The Melnikov method and subharmonic orbits in a piecewise smooth system

TL;DR

This paper analyzes the existence of subharmonic orbits in a two-dimensional piecewise smooth Hamiltonian system with impacts, using Melnikov methods to establish conditions for periodic orbits under perturbations.

Contribution

It extends Melnikov theory to piecewise smooth Hamiltonian systems with impacts, providing rigorous conditions for subharmonic orbit existence and heteroclinic splitting.

Findings

Existence of $nT$-periodic impacting orbits under small periodic perturbations.

Conditions for the existence of impacting orbits when crossing discontinuities are large.

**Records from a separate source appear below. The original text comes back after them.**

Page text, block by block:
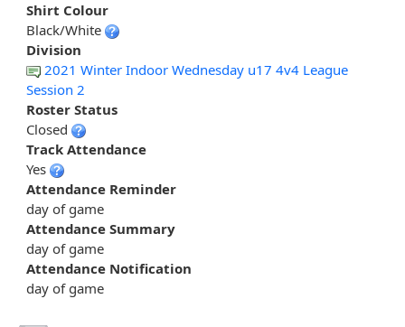
Shirt Colour
Black/White
Division
2021 Winter Indoor Wednesday u17 4v4 League
Session 2
Roster Status
Closed
Track Attendance
Yes
Attendance Reminder
day of game
Attendance Summary
day of game
Attendance Notification
day of game

Criteria for heteroclinic connection splitting in the system.

Abstract

In this work we consider a two-dimensional piecewise smooth system, defined in two domains separated by the switching manifold $x=0$. We assume that there exists a piecewise-defined continuous Hamiltonian that is a first integral of the system. We also suppose that the system possesses an invisible fold-fold at the origin and two heteroclinic orbits connecting two hyperbolic critical points on either side of $x=0$. Finally, we assume that the region closed by these heteroclinic connections is fully covered by periodic orbits surrounding the origin, whose periods monotonically increase as they approach the heteroclinic connection. When considering a non-autonomous ($T$-periodic) Hamiltonian perturbation of amplitude $\varepsilon$, using an impact map, we rigorously prove that, for every $n$ and $m$ relatively prime and $\varepsilon>0$ small enough, there exists a $nT$-periodic orbit impacting $2m$ times with the switching manifold at every period if a modified subharmonic Melnikov function possesses a simple zero. We also prove that, if the orbits are discontinuous when they cross $x=0$, then all these orbits exist if the relative size of $\varepsilon>0$ with respect to the magnitude of this jump is large enough. We also obtain similar conditions for the splitting of the heteroclinic connections.